** Opening INPUT DATA block **
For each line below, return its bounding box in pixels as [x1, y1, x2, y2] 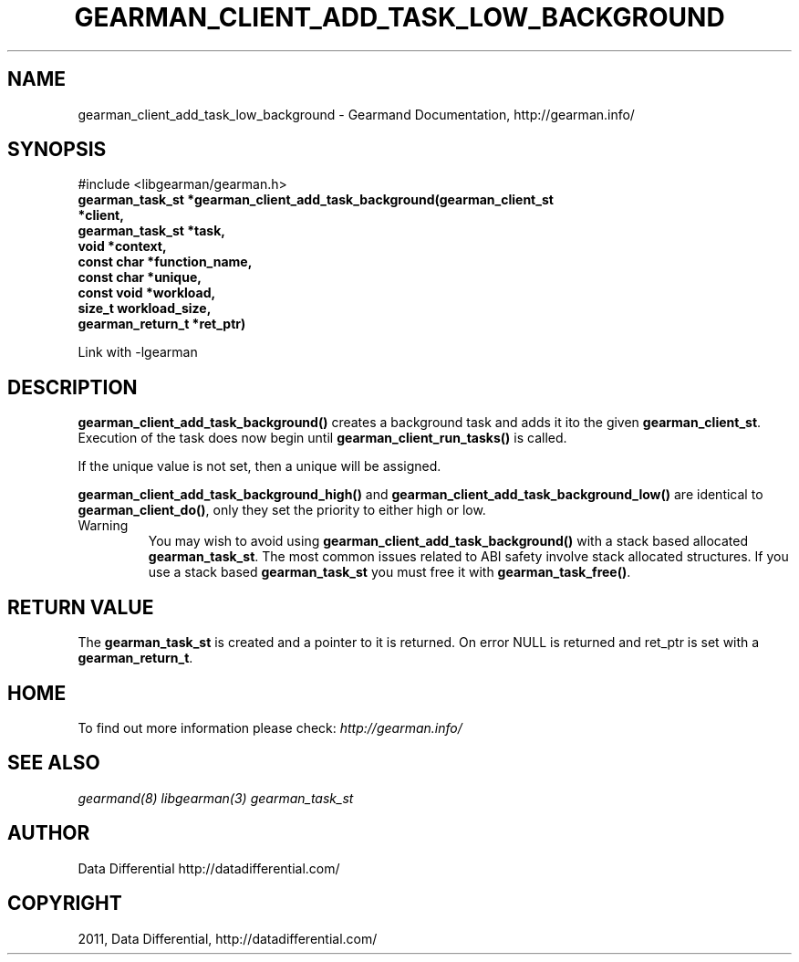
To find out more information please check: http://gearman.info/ [78, 719, 462, 736]
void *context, [78, 238, 167, 255]
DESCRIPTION [7, 375, 138, 399]
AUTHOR [7, 821, 90, 845]
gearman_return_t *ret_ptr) [78, 316, 246, 332]
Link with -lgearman [78, 344, 198, 361]
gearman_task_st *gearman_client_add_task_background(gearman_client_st [78, 192, 554, 208]
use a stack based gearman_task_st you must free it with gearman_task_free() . [148, 564, 631, 580]
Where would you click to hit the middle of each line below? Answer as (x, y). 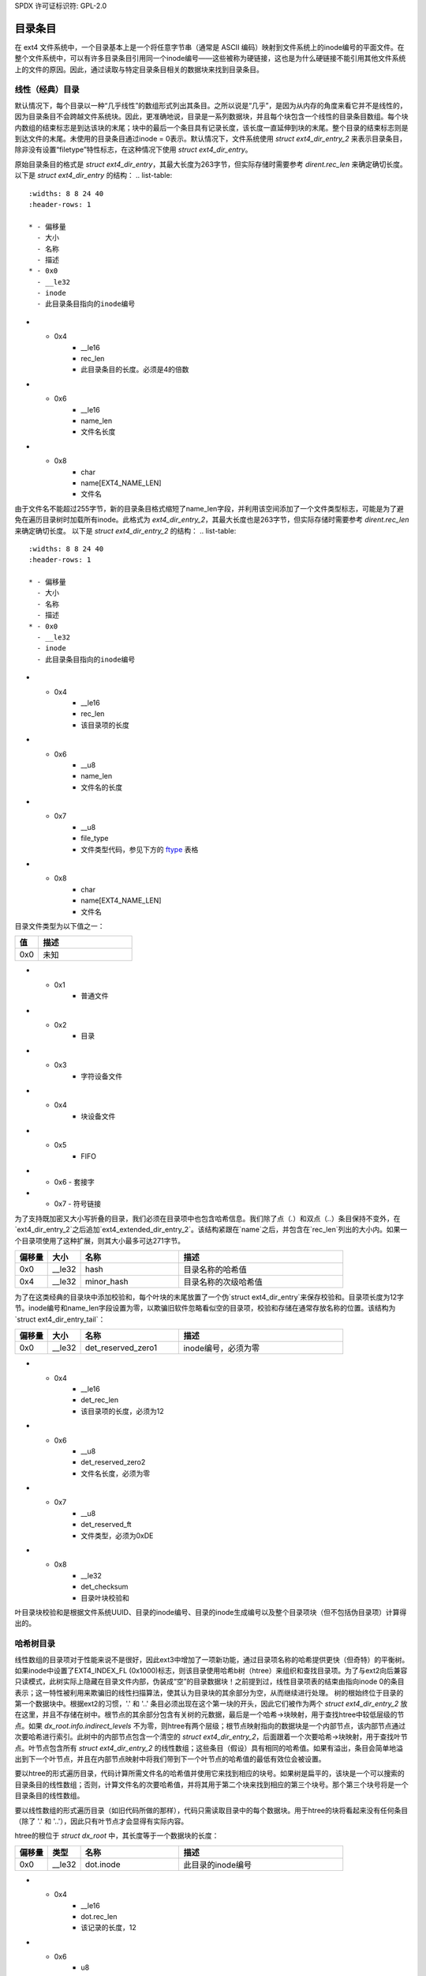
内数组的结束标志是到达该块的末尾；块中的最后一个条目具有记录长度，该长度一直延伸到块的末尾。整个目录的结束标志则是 (211, 127)
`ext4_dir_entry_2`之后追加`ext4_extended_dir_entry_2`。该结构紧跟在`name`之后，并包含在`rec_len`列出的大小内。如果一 (211, 1230)
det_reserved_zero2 (113, 1462)
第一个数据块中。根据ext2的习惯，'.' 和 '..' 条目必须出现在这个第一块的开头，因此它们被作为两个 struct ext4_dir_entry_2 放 (211, 1704)
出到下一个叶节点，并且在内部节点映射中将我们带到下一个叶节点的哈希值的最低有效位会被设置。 (170, 1759)
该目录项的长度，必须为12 (123, 1411)
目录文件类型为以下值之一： (60, 926)
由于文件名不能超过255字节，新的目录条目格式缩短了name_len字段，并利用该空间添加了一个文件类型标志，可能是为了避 (209, 508)
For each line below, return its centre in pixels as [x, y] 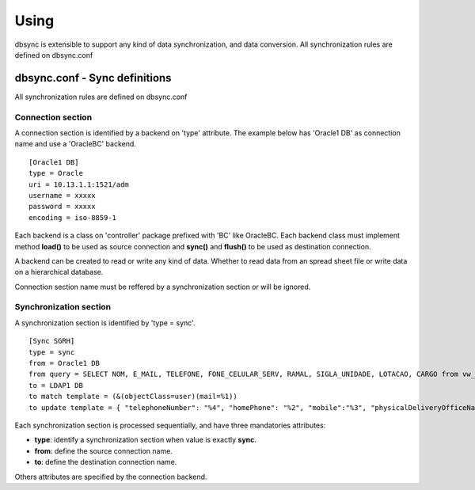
** Closing INPUT DATA block **
# TASK TO COMPLETE
Every record above should be transcribed exactly; the pictures stay out of the copy.

# RESULT
For each line below, return its bounding box in pixels as [x1, y1, x2, y2] 
To find out more information please check: http://gearman.info/ [78, 719, 462, 736]
void *context, [78, 238, 167, 255]
DESCRIPTION [7, 375, 138, 399]
AUTHOR [7, 821, 90, 845]
gearman_return_t *ret_ptr) [78, 316, 246, 332]
Link with -lgearman [78, 344, 198, 361]
gearman_task_st *gearman_client_add_task_background(gearman_client_st [78, 192, 554, 208]
use a stack based gearman_task_st you must free it with gearman_task_free() . [148, 564, 631, 580]
Where would you click to hit the middle of each line below? Answer as (x, y). 
内数组的结束标志是到达该块的末尾；块中的最后一个条目具有记录长度，该长度一直延伸到块的末尾。整个目录的结束标志则是 (211, 127)
`ext4_dir_entry_2`之后追加`ext4_extended_dir_entry_2`。该结构紧跟在`name`之后，并包含在`rec_len`列出的大小内。如果一 (211, 1230)
det_reserved_zero2 (113, 1462)
第一个数据块中。根据ext2的习惯，'.' 和 '..' 条目必须出现在这个第一块的开头，因此它们被作为两个 struct ext4_dir_entry_2 放 (211, 1704)
出到下一个叶节点，并且在内部节点映射中将我们带到下一个叶节点的哈希值的最低有效位会被设置。 (170, 1759)
该目录项的长度，必须为12 (123, 1411)
目录文件类型为以下值之一： (60, 926)
由于文件名不能超过255字节，新的目录条目格式缩短了name_len字段，并利用该空间添加了一个文件类型标志，可能是为了避 (209, 508)
For each line below, return its centre in pixels as [x, y] 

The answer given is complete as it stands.